• DATA RECORDS:
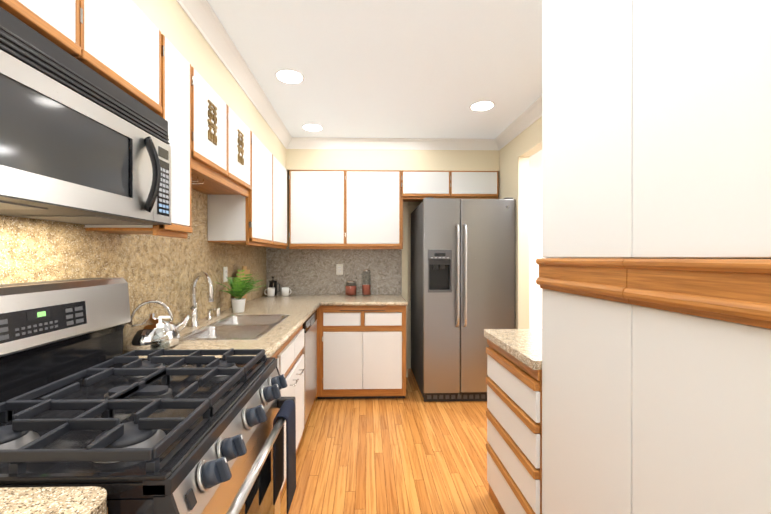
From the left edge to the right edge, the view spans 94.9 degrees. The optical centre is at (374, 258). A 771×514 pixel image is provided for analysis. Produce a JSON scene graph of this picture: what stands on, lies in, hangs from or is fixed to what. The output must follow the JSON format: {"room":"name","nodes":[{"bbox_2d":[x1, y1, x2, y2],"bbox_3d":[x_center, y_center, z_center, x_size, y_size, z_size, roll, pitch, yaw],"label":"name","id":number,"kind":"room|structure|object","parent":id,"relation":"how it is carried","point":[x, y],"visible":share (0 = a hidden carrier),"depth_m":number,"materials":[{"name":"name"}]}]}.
{"room":"kitchen","nodes":[
{"label":"kitchen","id":0,"kind":"room"},
{"bbox_2d":[0,486,106,513],"bbox_3d":[-0.766,0.423,-0.249,0.668,0.035,1.738,0,0,-1],"label":"countertop","id":1,"kind":"structure","parent":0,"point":[89,499],"depth_m":0.59,"materials":[{"name":"stone"}]},
{"bbox_2d":[208,0,541,138],"bbox_3d":[0.793,-1.218,1.377,4.060,0.060,5.930,0,0,-1],"label":"ceiling","id":2,"kind":"structure","parent":0,"point":[402,68],"depth_m":2.14,"materials":[{"name":"white paint"}]},
{"bbox_2d":[132,0,287,175],"bbox_3d":[-0.983,-1.036,1.164,0.300,0.303,5.380,0,0,-1],"label":"soffit","id":3,"kind":"structure","parent":2,"relation":"attached to","point":[171,21],"depth_m":1.78,"materials":[{"name":"beige paint"}]},
{"bbox_2d":[176,0,291,148],"bbox_3d":[-0.792,-1.140,1.018,0.074,0.095,5.080,0,0,-1],"label":"crown molding","id":4,"kind":"structure","parent":3,"relation":"attached to","point":[204,18],"depth_m":2.02,"materials":[{"name":"white paint"}]},
{"bbox_2d":[275,69,304,83],"bbox_3d":[-0.554,-1.188,2.324,0.192,0.004,0.192,0,0,-1],"label":"recessed light","id":5,"kind":"object","parent":2,"relation":"in","point":[289,76],"visible":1,"depth_m":2.31,"materials":[{"name":"white glass"}]},
{"bbox_2d":[302,124,322,131],"bbox_3d":[-0.563,-1.189,3.234,0.192,0.004,0.192,0,0,-1],"label":"recessed light","id":6,"kind":"object","parent":2,"relation":"in","point":[313,127],"visible":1,"depth_m":3.22,"materials":[{"name":"white"}]},
{"bbox_2d":[288,149,498,175],"bbox_3d":[0.192,-1.041,3.730,2.160,0.303,0.300,0,0,-1],"label":"soffit","id":7,"kind":"structure","parent":2,"relation":"attached to","point":[298,159],"depth_m":3.58,"materials":[{"name":"beige paint"}]},
{"bbox_2d":[292,137,491,149],"bbox_3d":[0.196,-1.144,3.543,1.980,0.095,0.074,0,0,-1],"label":"crown molding","id":8,"kind":"structure","parent":7,"relation":"attached to","point":[297,142],"depth_m":3.54,"materials":[{"name":"white paint"}]},
{"bbox_2d":[470,101,494,111],"bbox_3d":[0.846,-1.188,2.774,0.192,0.004,0.192,0,0,-1],"label":"recessed light","id":9,"kind":"object","parent":2,"relation":"in","point":[482,106],"visible":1,"depth_m":2.77,"materials":[{"name":"white"}]},
{"bbox_2d":[280,368,499,513],"bbox_3d":[0.793,1.342,1.382,4.060,0.060,5.930,0,0,-1],"label":"floor","id":10,"kind":"structure","parent":0,"point":[412,452],"depth_m":2.31,"materials":[{"name":"brown wood"}]},
{"bbox_2d":[0,278,295,513],"bbox_3d":[-0.701,0.695,1.021,0.801,1.235,0.769,0,0,-1],"label":"range","id":11,"kind":"object","parent":10,"relation":"on","point":[85,401],"visible":1,"depth_m":0.94,"materials":[{"name":"black metal"}]},
{"bbox_2d":[273,399,295,513],"bbox_3d":[-0.321,0.704,1.276,0.051,0.336,0.137,0,0,-1],"label":"hanging towel","id":12,"kind":"object","parent":11,"relation":"hanging from","point":[287,411],"visible":1,"depth_m":1.26,"materials":[{"name":"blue fabric"}]},
{"bbox_2d":[272,324,303,496],"bbox_3d":[-0.802,0.874,1.970,0.644,0.874,1.103,0,0,-1],"label":"base cabinet","id":13,"kind":"object","parent":10,"relation":"on","point":[288,355],"depth_m":2.18,"materials":[{"name":"white laminate"}]},
{"bbox_2d":[123,295,327,356],"bbox_3d":[-0.814,0.417,2.637,0.696,0.035,2.445,0,0,-1],"label":"countertop","id":14,"kind":"structure","parent":13,"relation":"on","point":[300,310],"depth_m":2.24,"materials":[{"name":"stone"}]},
{"bbox_2d":[123,300,190,351],"bbox_3d":[-0.994,0.294,1.592,0.239,0.213,0.224,0,0,-1],"label":"kettle","id":15,"kind":"object","parent":14,"relation":"on","point":[137,335],"visible":0.9,"depth_m":1.53,"materials":[{"name":"silver metal"}]},
{"bbox_2d":[150,316,169,349],"bbox_3d":[-0.893,0.322,1.479,0.077,0.159,0.074,0,0,-1],"label":"soap bottle","id":16,"kind":"object","parent":14,"relation":"on","point":[160,324],"visible":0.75,"depth_m":1.48,"materials":[{"name":"clear glass"}]},
{"bbox_2d":[187,272,213,326],"bbox_3d":[-0.998,0.238,2.057,0.198,0.324,0.200,0,0,-1],"label":"faucet","id":17,"kind":"object","parent":14,"relation":"on","point":[193,321],"visible":1,"depth_m":2.06,"materials":[{"name":"silver metal"}]},
{"bbox_2d":[206,308,215,319],"bbox_3d":[-1.054,0.361,2.292,0.069,0.077,0.042,0,0,-1],"label":"soap pump","id":18,"kind":"object","parent":14,"relation":"on","point":[209,317],"visible":1,"depth_m":2.29,"materials":[{"name":"silver metal"}]},
{"bbox_2d":[215,307,219,316],"bbox_3d":[-1.075,0.369,2.425,0.036,0.062,0.036,0,0,-1],"label":"soap dispenser","id":19,"kind":"object","parent":14,"relation":"on","point":[217,312],"visible":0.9,"depth_m":2.41,"materials":[{"name":"silver metal"}]},
{"bbox_2d":[180,315,289,339],"bbox_3d":[-0.785,0.484,2.102,0.409,0.176,0.744,0,0,-1],"label":"sink","id":20,"kind":"object","parent":14,"relation":"in","point":[243,327],"visible":0.27,"depth_m":2.08,"materials":[{"name":"silver metal"}]},
{"bbox_2d":[216,270,265,312],"bbox_3d":[-0.974,0.241,2.642,0.324,0.315,0.362,0,0,-1],"label":"plant","id":21,"kind":"object","parent":14,"relation":"on","point":[240,288],"visible":1,"depth_m":2.58,"materials":[{"name":"green plant"}]},
{"bbox_2d":[234,266,249,303],"bbox_3d":[-1.106,0.232,2.965,0.056,0.334,0.270,0,0,-1],"label":"cutting board","id":22,"kind":"object","parent":14,"relation":"on","point":[246,271],"visible":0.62,"depth_m":2.98,"materials":[{"name":"brown wood"}]},
{"bbox_2d":[264,287,274,296],"bbox_3d":[-1.084,0.352,3.675,0.105,0.089,0.080,0,0,-1],"label":"mug","id":23,"kind":"object","parent":14,"relation":"on","point":[270,291],"visible":1,"depth_m":3.65,"materials":[{"name":"white ceramic"}]},
{"bbox_2d":[269,277,279,295],"bbox_3d":[-1.059,0.297,3.771,0.126,0.199,0.086,0,0,-1],"label":"press","id":24,"kind":"object","parent":14,"relation":"on","point":[273,283],"visible":0.71,"depth_m":3.74,"materials":[{"name":"black glass"}]},
{"bbox_2d":[281,287,290,295],"bbox_3d":[-0.918,0.352,3.709,0.108,0.089,0.080,0,0,-1],"label":"mug","id":25,"kind":"object","parent":14,"relation":"on","point":[285,291],"visible":1,"depth_m":3.68,"materials":[{"name":"white ceramic"}]},
{"bbox_2d":[303,310,316,423],"bbox_3d":[-0.801,0.883,2.827,0.614,0.853,0.592,0,0,-1],"label":"dishwasher","id":26,"kind":"object","parent":10,"relation":"on","point":[310,355],"visible":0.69,"depth_m":2.73,"materials":[{"name":"grey"}]},
{"bbox_2d":[317,306,405,398],"bbox_3d":[-0.124,0.871,3.540,0.820,0.874,0.625,0,0,-1],"label":"base cabinet","id":27,"kind":"object","parent":10,"relation":"on","point":[361,352],"visible":1,"depth_m":3.23,"materials":[{"name":"white laminate"}]},
{"bbox_2d":[324,294,407,305],"bbox_3d":[-0.083,0.415,3.537,0.758,0.035,0.676,0,0,-1],"label":"countertop","id":28,"kind":"structure","parent":27,"relation":"on","point":[374,299],"depth_m":3.33,"materials":[{"name":"stone"}]},
{"bbox_2d":[345,281,356,295],"bbox_3d":[-0.248,0.319,3.763,0.124,0.155,0.124,0,0,-1],"label":"jar","id":29,"kind":"object","parent":28,"relation":"on","point":[351,290],"visible":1,"depth_m":3.72,"materials":[{"name":"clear glass"}]},
{"bbox_2d":[362,270,370,295],"bbox_3d":[-0.084,0.259,3.777,0.096,0.275,0.096,0,0,-1],"label":"jar","id":30,"kind":"object","parent":28,"relation":"on","point":[366,289],"visible":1,"depth_m":3.74,"materials":[{"name":"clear glass"}]},
{"bbox_2d":[411,197,514,401],"bbox_3d":[0.851,0.379,3.647,0.835,1.857,1.042,0,0,-1],"label":"fridge","id":31,"kind":"object","parent":10,"relation":"on","point":[462,274],"visible":0.9,"depth_m":3.19,"materials":[{"name":"grey metal"}]},
{"bbox_2d":[486,339,541,513],"bbox_3d":[0.967,0.875,1.687,0.694,0.874,0.587,0,0,-1],"label":"drawers","id":32,"kind":"object","parent":10,"relation":"on","point":[514,432],"visible":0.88,"depth_m":1.60,"materials":[{"name":"white laminate"}]},
{"bbox_2d":[484,329,541,369],"bbox_3d":[0.965,0.419,1.698,0.697,0.035,0.612,0,0,-1],"label":"countertop","id":33,"kind":"structure","parent":32,"relation":"on","point":[524,346],"depth_m":1.69,"materials":[{"name":"stone"}]},
{"bbox_2d":[536,0,770,513],"bbox_3d":[1.006,0.067,-0.045,0.691,2.496,2.865,0,0,-1],"label":"pantry","id":34,"kind":"object","parent":10,"relation":"on","point":[653,280],"visible":1,"depth_m":0.83,"materials":[{"name":"white laminate"}]},
{"bbox_2d":[286,150,541,376],"bbox_3d":[0.785,0.057,4.080,3.960,2.500,0.430,0,0,-1],"label":"wall","id":35,"kind":"structure","parent":0,"point":[535,232],"depth_m":3.89,"materials":[{"name":"white paint"}]},
{"bbox_2d":[268,247,401,294],"bbox_3d":[-0.430,-0.048,3.857,1.458,0.889,0.020,0,0,-1],"label":"backsplash","id":36,"kind":"structure","parent":35,"relation":"attached to","point":[305,271],"depth_m":3.85,"materials":[{"name":"stone"}]},
{"bbox_2d":[336,264,342,274],"bbox_3d":[-0.375,0.122,3.844,0.072,0.116,0.008,0,0,-1],"label":"electrical outlet","id":37,"kind":"object","parent":36,"relation":"attached to","point":[339,269],"visible":1,"depth_m":3.84,"materials":[{"name":"white plastic"}]},
{"bbox_2d":[289,170,404,249],"bbox_3d":[-0.285,-0.505,3.700,1.145,0.764,0.295,0,0,-1],"label":"upper cabinet","id":38,"kind":"object","parent":35,"relation":"attached to","point":[345,209],"depth_m":3.55,"materials":[{"name":"white laminate"}]},
{"bbox_2d":[405,171,497,201],"bbox_3d":[0.765,-0.757,3.722,0.991,0.259,0.295,0,0,-1],"label":"upper cabinet","id":39,"kind":"object","parent":35,"relation":"attached to","point":[419,185],"depth_m":3.58,"materials":[{"name":"white laminate"}]},
{"bbox_2d":[498,116,541,328],"bbox_3d":[1.374,0.062,1.367,0.100,2.500,5.680,0,0,-1],"label":"wall","id":40,"kind":"structure","parent":0,"point":[517,152],"depth_m":3.16,"materials":[{"name":"beige paint"}]},
{"bbox_2d":[492,95,541,149],"bbox_3d":[1.293,-1.140,1.063,0.074,0.095,5.080,0,0,-1],"label":"crown molding","id":41,"kind":"structure","parent":40,"relation":"attached to","point":[532,113],"depth_m":3.04,"materials":[{"name":"white paint"}]},
{"bbox_3d":[-1.182,0.062,1.162,0.100,2.500,5.580,0,0,-1],"label":"wall","id":42,"kind":"structure","parent":0,"visible":0},
{"bbox_2d":[0,0,167,115],"bbox_3d":[-0.957,-0.720,0.970,0.295,0.323,0.780,0,0,-1],"label":"upper cabinet","id":43,"kind":"object","parent":42,"relation":"attached to","point":[115,39],"depth_m":1.09,"materials":[{"name":"white laminate"}]},
{"bbox_2d":[0,7,171,224],"bbox_3d":[-0.908,-0.325,0.980,0.392,0.401,0.760,0,0,-1],"label":"microwave","id":44,"kind":"object","parent":43,"relation":"attached to","point":[82,143],"visible":1,"depth_m":0.92,"materials":[{"name":"grey metal"}]},
{"bbox_2d":[0,188,267,332],"bbox_3d":[-1.125,-0.043,1.362,0.020,0.889,4.978,0,0,-1],"label":"backsplash","id":45,"kind":"structure","parent":42,"relation":"attached to","point":[163,269],"depth_m":1.71,"materials":[{"name":"stone"}]},
{"bbox_2d":[223,267,227,281],"bbox_3d":[-1.139,0.124,2.713,0.008,0.116,0.072,0,0,-1],"label":"electrical outlet","id":46,"kind":"object","parent":45,"relation":"attached to","point":[225,273],"visible":0.98,"depth_m":2.70,"materials":[{"name":"white plastic"}]},
{"bbox_2d":[85,41,199,235],"bbox_3d":[-0.968,-0.501,1.488,0.295,0.764,0.251,0,0,-1],"label":"upper cabinet","id":47,"kind":"object","parent":42,"relation":"attached to","point":[183,118],"depth_m":1.50,"materials":[{"name":"white laminate"}]},
{"bbox_2d":[200,76,255,195],"bbox_3d":[-0.979,-0.664,2.004,0.295,0.439,0.818,0,0,-1],"label":"upper cabinet","id":48,"kind":"object","parent":42,"relation":"attached to","point":[214,141],"depth_m":2.00,"materials":[{"name":"white laminate"}]},
{"bbox_2d":[191,174,203,183],"bbox_3d":[-0.996,-0.368,1.766,0.205,0.091,0.205,0,0,-1],"label":"stemware rack","id":49,"kind":"object","parent":48,"relation":"hanging from","point":[196,181],"visible":0.1,"depth_m":1.80,"materials":[{"name":"brown wood"}]},
{"bbox_2d":[208,137,287,247],"bbox_3d":[-1.000,-0.504,2.975,0.295,0.764,1.159,0,0,-1],"label":"upper cabinet","id":50,"kind":"object","parent":42,"relation":"attached to","point":[260,220],"depth_m":2.61,"materials":[{"name":"white laminate"}]}
]}

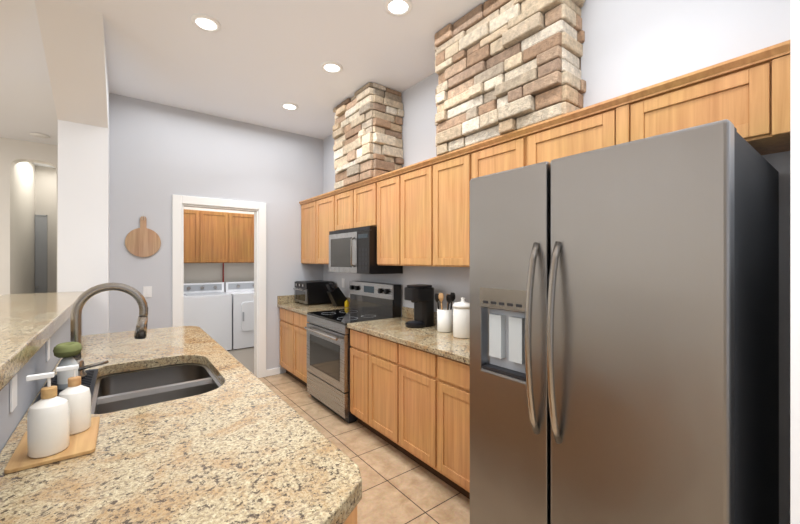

• WHAT TO PRODUCE: Check each line of the entries for "kitchen" and copy those that have it.

• RESULT FOR THIS TASK:
{"room":"kitchen","nodes":[
{"label":"kitchen","id":0,"kind":"room"},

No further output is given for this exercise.